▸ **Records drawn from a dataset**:
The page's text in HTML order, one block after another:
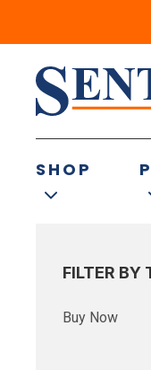
SHOP
FILTER BY
Buy Now
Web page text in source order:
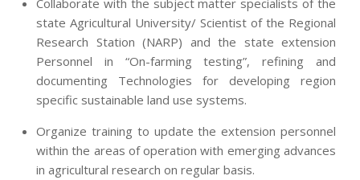
Collaborate with the subject matter specialists of the
state Agricultural University/ Scientist of the Regional
Research Station (NARP) and the state extension
Personnel in “On-farming testing”, refining and
documenting Technologies for developing region
specific sustainable land use systems.
Organize training to update the extension personnel
within the areas of operation with emerging advances
in agricultural research on regular basis.
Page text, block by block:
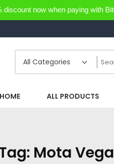
discount now when paying with
ALL PRODUCTS
Mota
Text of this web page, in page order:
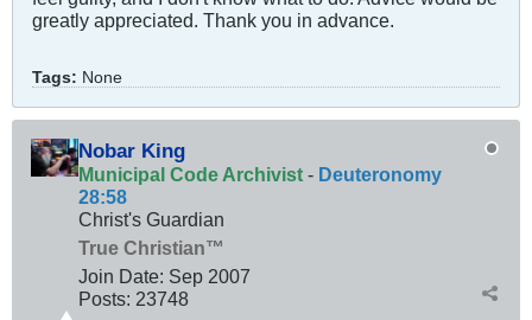
greatly appreciated. Thank you in advance.
Tags: None
Nobar King
Municipal Code Archivist - Deuteronomy
28:58
Christ's Guardian
True Christian™
Join Date: Sep 2007
Posts: 23748
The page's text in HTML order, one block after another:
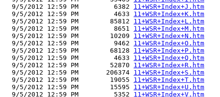
  9/5/2012 12:59 PM         6382
11+WSR+Index+J.htm
  9/5/2012 12:59 PM         4633
11+WSR+Index+K.htm
  9/5/2012 12:59 PM        85812
11+WSR+Index+L.htm
  9/5/2012 12:59 PM         8651
11+WSR+Index+M.htm
  9/5/2012 12:59 PM        10209
11+WSR+Index+N.htm
  9/5/2012 12:59 PM         9462
11+WSR+Index+O.htm
  9/5/2012 12:59 PM        68128
11+WSR+Index+P.htm
  9/5/2012 12:59 PM         4633
11+WSR+Index+Q.htm
  9/5/2012 12:59 PM        52870
11+WSR+Index+R.htm
  9/5/2012 12:59 PM       206374
11+WSR+Index+S.htm
  9/5/2012 12:59 PM        19055
11+WSR+Index+T.htm
  9/5/2012 12:59 PM        15595
11+WSR+Index+U.htm
  9/5/2012 12:59 PM         5352
11+WSR+Index+V.htm
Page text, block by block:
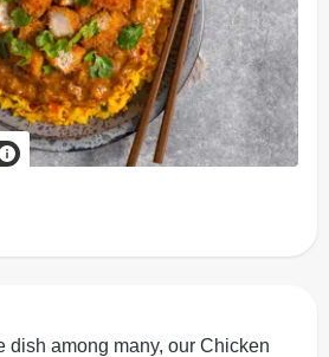
dish among many, our Chicken
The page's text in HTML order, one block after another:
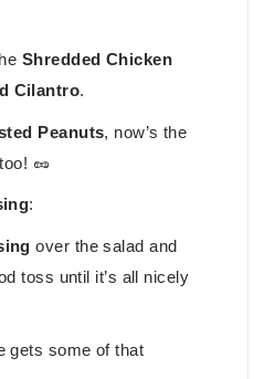
Shredded Chicken
Cilantro.
Peanuts, now’s the
🥜
:
over the salad and
toss until it’s all nicely
gets some of that
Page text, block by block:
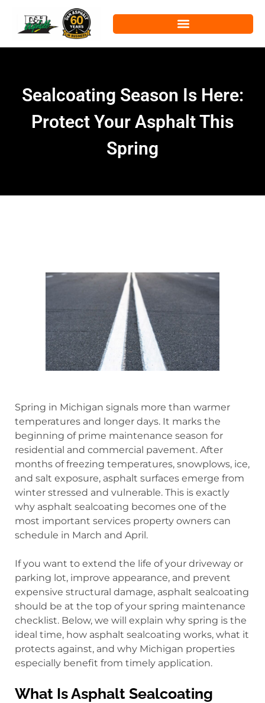
Sealcoating Season Is Here:
Protect Your Asphalt This
Spring
Spring in Michigan signals more than warmer
temperatures and longer days. It marks the
beginning of prime maintenance season for
residential and commercial pavement. After
months of freezing temperatures, snowplows, ice,
and salt exposure, asphalt surfaces emerge from
winter stressed and vulnerable. This is exactly
why asphalt sealcoating becomes one of the
most important services property owners can
schedule in March and April.
If you want to extend the life of your driveway or
parking lot, improve appearance, and prevent
expensive structural damage, asphalt sealcoating
should be at the top of your spring maintenance
checklist. Below, we will explain why spring is the
ideal time, how asphalt sealcoating works, what it
protects against, and why Michigan properties
especially benefit from timely application.
What Is Asphalt Sealcoating
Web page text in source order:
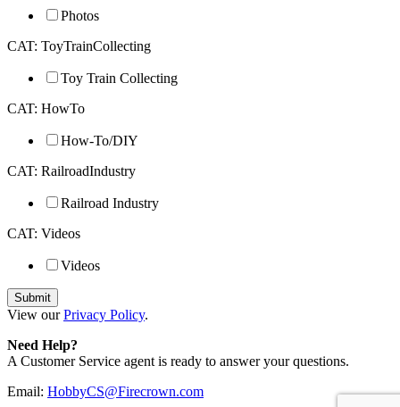
Photos
CAT: ToyTrainCollecting
Toy Train Collecting
CAT: HowTo
How-To/DIY
CAT: RailroadIndustry
Railroad Industry
CAT: Videos
Videos
View ourPrivacy Policy.
Need Help?
A Customer Service agent is ready to answer your questions.
Email: HobbyCS@Firecrown.com

▸ **ASSIGNMENT**: Return exactly the lines from the line with "Shredded Chicken" through the last line of the data above, both included; pictures do not go in the answer.

▸ **SOLVED PROBLEM**:
Shredded Chicken
Cilantro.
Peanuts, now’s the
🥜
:
over the salad and
toss until it’s all nicely
gets some of that
Page text, block by block:
Sealcoating Season Is Here:
Protect Your Asphalt This
Spring
Spring in Michigan signals more than warmer
temperatures and longer days. It marks the
beginning of prime maintenance season for
residential and commercial pavement. After
months of freezing temperatures, snowplows, ice,
and salt exposure, asphalt surfaces emerge from
winter stressed and vulnerable. This is exactly
why asphalt sealcoating becomes one of the
most important services property owners can
schedule in March and April.
If you want to extend the life of your driveway or
parking lot, improve appearance, and prevent
expensive structural damage, asphalt sealcoating
should be at the top of your spring maintenance
checklist. Below, we will explain why spring is the
ideal time, how asphalt sealcoating works, what it
protects against, and why Michigan properties
especially benefit from timely application.
What Is Asphalt Sealcoating
Web page text in source order:
Photos
CAT: ToyTrainCollecting
Toy Train Collecting
CAT: HowTo
How-To/DIY
CAT: RailroadIndustry
Railroad Industry
CAT: Videos
Videos
View ourPrivacy Policy.
Need Help?
A Customer Service agent is ready to answer your questions.
Email: HobbyCS@Firecrown.com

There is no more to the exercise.